DESCRIPTION OF THE TASK >>
Use the entries below and reproduce exactly the lines from the one containing "kg) while remaining" down to the one containing "constraints. Complex step", both of them included.

[Stored dataset items]
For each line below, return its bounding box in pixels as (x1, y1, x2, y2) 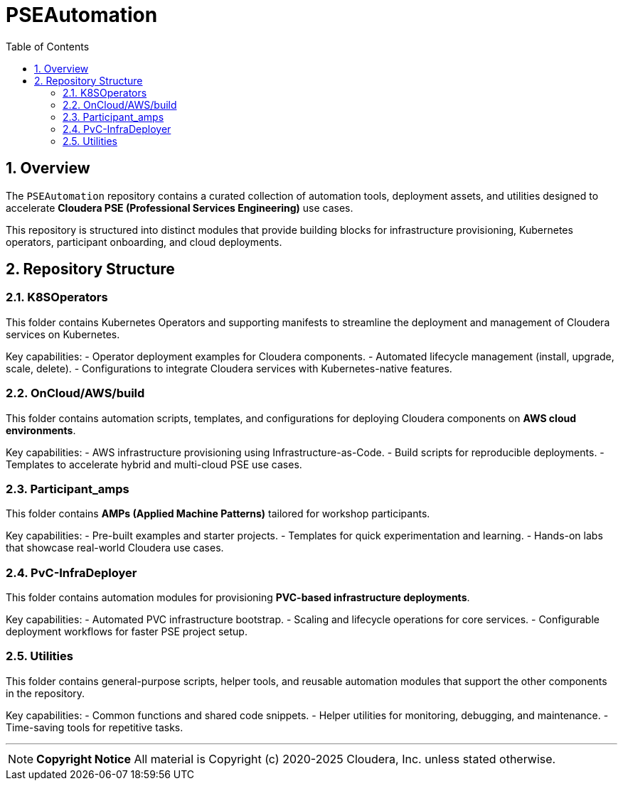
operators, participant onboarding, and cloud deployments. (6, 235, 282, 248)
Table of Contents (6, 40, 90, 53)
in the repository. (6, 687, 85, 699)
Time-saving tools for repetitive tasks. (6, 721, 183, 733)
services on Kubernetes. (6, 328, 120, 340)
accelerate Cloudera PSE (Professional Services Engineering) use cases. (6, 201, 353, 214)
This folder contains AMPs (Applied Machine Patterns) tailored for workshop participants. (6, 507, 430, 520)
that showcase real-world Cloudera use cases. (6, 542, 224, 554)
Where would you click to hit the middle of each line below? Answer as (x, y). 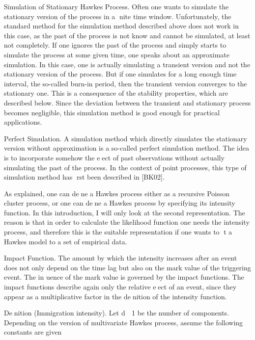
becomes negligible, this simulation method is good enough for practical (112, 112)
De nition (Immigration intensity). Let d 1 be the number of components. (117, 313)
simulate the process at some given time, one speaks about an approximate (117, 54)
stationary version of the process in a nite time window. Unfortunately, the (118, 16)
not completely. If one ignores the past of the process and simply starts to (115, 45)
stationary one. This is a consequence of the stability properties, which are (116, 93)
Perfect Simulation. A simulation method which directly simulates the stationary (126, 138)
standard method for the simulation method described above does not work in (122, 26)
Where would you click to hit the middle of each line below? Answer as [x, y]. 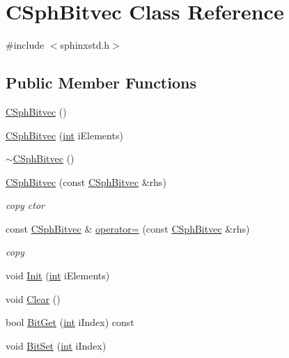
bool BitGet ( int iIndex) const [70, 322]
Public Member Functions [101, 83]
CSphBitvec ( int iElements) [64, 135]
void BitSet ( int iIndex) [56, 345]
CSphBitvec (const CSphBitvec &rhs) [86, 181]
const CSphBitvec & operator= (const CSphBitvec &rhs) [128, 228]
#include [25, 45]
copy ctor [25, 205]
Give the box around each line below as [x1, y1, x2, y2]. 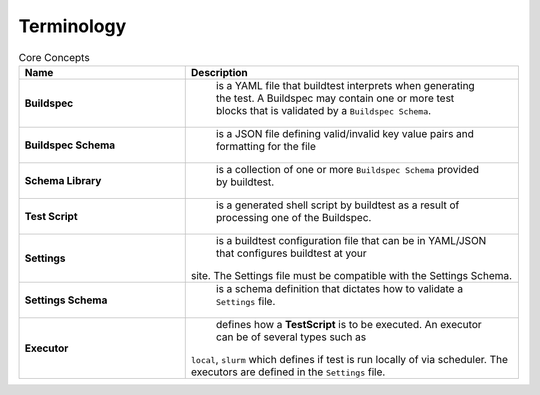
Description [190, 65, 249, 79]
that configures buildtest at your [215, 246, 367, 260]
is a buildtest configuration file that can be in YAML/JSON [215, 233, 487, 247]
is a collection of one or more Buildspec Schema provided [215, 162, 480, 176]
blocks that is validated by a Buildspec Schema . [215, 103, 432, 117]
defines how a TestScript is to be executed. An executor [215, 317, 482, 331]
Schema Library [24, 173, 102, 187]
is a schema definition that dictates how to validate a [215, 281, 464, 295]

==

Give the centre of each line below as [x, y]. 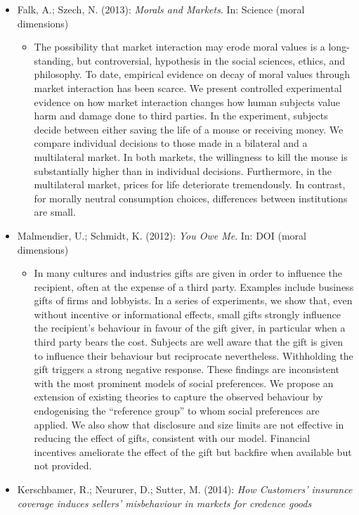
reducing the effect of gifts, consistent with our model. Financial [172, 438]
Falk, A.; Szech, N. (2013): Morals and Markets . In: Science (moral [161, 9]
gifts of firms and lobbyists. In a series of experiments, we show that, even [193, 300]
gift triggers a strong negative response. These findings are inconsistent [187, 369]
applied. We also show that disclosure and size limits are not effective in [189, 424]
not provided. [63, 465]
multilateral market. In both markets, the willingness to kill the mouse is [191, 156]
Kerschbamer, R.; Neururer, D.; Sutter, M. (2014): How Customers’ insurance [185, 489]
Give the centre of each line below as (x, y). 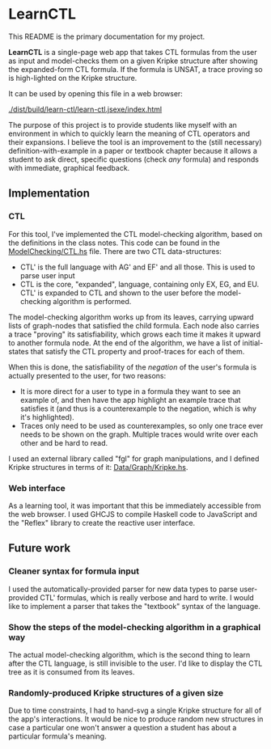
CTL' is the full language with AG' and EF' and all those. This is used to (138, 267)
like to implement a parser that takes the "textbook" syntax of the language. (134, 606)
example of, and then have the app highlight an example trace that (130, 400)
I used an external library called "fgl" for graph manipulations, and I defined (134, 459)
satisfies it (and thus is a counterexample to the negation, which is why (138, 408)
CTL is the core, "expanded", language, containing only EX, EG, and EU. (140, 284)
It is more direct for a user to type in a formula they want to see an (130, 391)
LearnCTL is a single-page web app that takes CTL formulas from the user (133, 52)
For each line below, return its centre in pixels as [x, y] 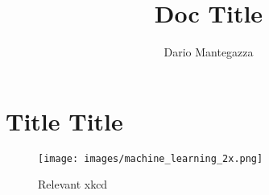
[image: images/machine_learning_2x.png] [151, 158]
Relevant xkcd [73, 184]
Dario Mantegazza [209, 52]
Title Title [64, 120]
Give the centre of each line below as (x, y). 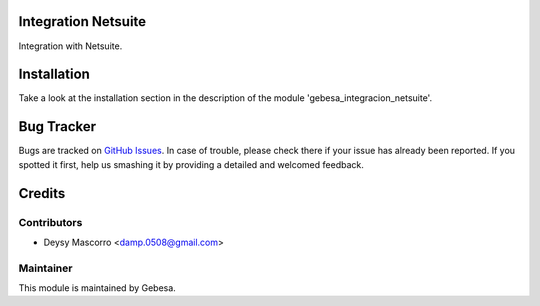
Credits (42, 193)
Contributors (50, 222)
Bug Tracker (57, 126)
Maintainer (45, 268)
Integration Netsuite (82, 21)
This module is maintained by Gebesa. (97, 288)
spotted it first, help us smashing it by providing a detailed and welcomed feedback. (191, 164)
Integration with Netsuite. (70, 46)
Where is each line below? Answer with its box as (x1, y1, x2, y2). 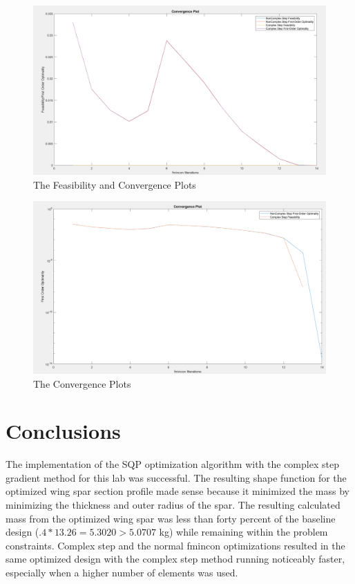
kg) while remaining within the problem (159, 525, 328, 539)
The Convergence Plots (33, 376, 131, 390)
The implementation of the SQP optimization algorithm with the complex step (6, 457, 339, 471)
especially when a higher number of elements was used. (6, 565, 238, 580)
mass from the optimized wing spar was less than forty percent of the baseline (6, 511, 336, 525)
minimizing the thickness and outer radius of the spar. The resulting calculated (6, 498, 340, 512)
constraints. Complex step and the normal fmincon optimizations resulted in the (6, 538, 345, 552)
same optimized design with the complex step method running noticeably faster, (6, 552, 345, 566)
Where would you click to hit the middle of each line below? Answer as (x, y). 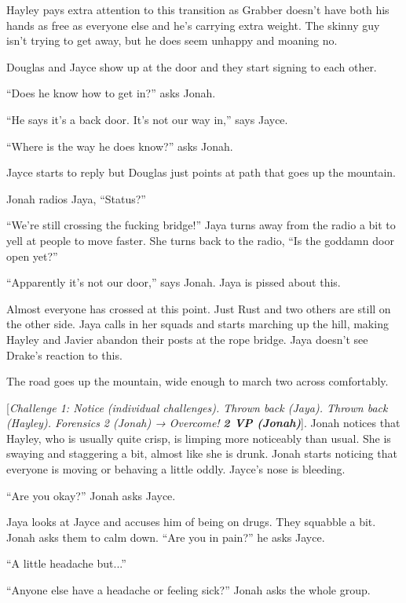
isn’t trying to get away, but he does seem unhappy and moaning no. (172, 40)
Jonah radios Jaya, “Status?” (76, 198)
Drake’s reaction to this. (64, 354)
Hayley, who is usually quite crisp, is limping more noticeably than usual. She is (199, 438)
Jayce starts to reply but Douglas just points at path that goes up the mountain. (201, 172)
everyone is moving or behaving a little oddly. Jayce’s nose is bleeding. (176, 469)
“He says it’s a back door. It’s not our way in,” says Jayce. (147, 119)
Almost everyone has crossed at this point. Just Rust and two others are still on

---

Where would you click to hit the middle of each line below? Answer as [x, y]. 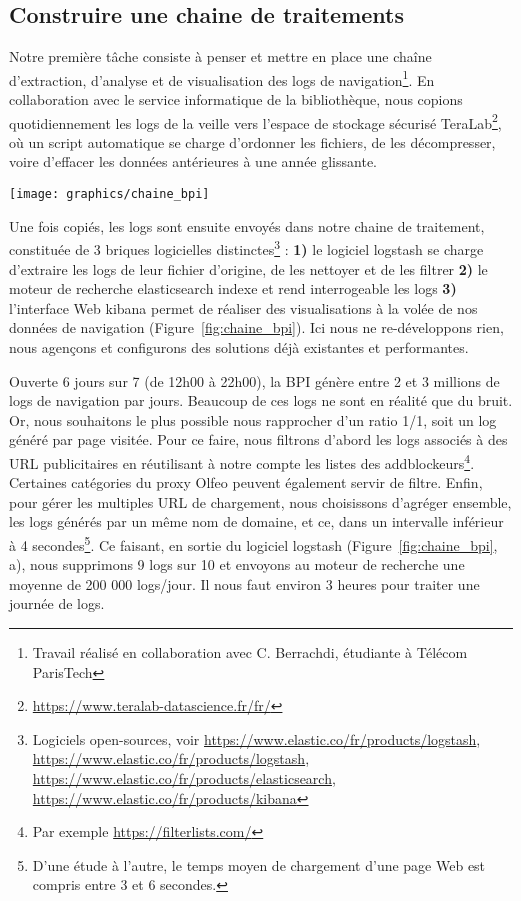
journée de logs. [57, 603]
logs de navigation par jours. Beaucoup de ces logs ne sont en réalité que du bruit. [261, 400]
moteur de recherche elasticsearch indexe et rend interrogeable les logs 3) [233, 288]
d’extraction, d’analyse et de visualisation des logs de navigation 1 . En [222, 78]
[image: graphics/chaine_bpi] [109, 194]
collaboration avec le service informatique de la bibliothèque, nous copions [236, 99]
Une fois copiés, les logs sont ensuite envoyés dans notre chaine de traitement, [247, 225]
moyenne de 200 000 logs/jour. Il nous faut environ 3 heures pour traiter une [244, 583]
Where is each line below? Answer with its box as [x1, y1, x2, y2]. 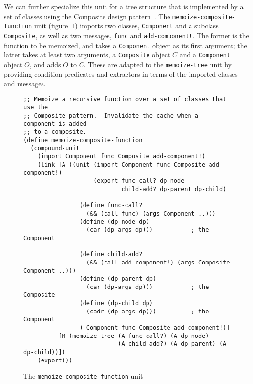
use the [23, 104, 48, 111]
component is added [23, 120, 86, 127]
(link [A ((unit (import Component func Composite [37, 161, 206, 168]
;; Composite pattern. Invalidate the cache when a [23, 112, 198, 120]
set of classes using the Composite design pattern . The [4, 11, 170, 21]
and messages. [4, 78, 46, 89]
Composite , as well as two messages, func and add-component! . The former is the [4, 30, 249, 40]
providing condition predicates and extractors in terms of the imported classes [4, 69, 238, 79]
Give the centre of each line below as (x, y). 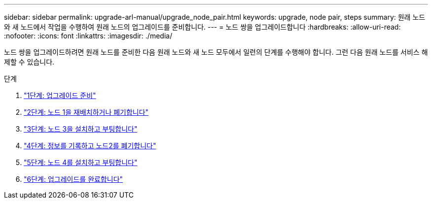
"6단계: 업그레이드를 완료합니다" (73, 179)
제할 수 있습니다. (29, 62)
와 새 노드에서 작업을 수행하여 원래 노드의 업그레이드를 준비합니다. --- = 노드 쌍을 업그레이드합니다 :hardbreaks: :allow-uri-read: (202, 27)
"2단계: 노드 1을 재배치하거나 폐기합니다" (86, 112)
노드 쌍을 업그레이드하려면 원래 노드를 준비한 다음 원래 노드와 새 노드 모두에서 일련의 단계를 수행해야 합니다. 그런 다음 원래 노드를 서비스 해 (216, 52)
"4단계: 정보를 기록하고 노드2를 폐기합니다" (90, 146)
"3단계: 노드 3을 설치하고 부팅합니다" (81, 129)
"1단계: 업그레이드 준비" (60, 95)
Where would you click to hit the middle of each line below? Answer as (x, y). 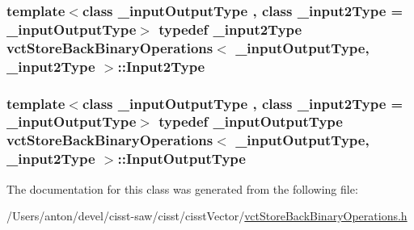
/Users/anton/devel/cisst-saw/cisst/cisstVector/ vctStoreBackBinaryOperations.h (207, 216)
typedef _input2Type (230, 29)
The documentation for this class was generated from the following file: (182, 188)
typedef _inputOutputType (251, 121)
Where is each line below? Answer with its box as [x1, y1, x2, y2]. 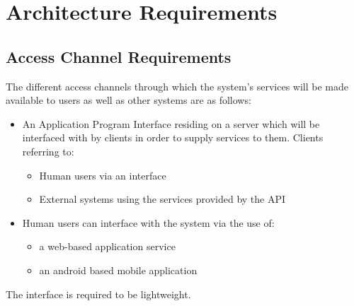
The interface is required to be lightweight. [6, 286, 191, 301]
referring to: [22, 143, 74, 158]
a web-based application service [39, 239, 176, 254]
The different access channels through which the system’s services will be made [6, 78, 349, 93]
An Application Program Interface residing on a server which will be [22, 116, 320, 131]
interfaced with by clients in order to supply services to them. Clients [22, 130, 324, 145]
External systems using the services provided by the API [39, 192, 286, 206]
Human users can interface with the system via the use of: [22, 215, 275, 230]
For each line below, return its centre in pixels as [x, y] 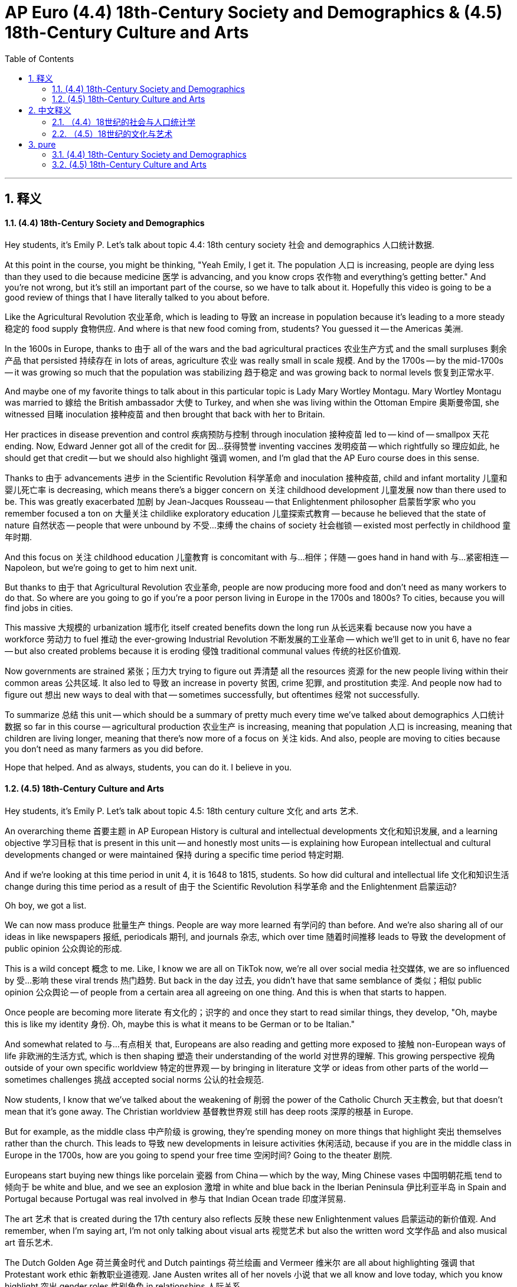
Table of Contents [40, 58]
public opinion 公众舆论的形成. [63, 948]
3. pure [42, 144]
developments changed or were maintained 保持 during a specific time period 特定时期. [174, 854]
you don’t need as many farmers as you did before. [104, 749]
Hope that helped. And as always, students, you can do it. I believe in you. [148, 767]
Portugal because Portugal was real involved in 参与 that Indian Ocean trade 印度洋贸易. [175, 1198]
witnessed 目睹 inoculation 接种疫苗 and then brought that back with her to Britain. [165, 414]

SOLUTION FOR THIS EXERCISE >>
kg) while remaining within the problem (159, 525, 328, 539)
The Convergence Plots (33, 376, 131, 390)
The implementation of the SQP optimization algorithm with the complex step (6, 457, 339, 471)
especially when a higher number of elements was used. (6, 565, 238, 580)
mass from the optimized wing spar was less than forty percent of the baseline (6, 511, 336, 525)
minimizing the thickness and outer radius of the spar. The resulting calculated (6, 498, 340, 512)
constraints. Complex step and the normal fmincon optimizations resulted in the (6, 538, 345, 552)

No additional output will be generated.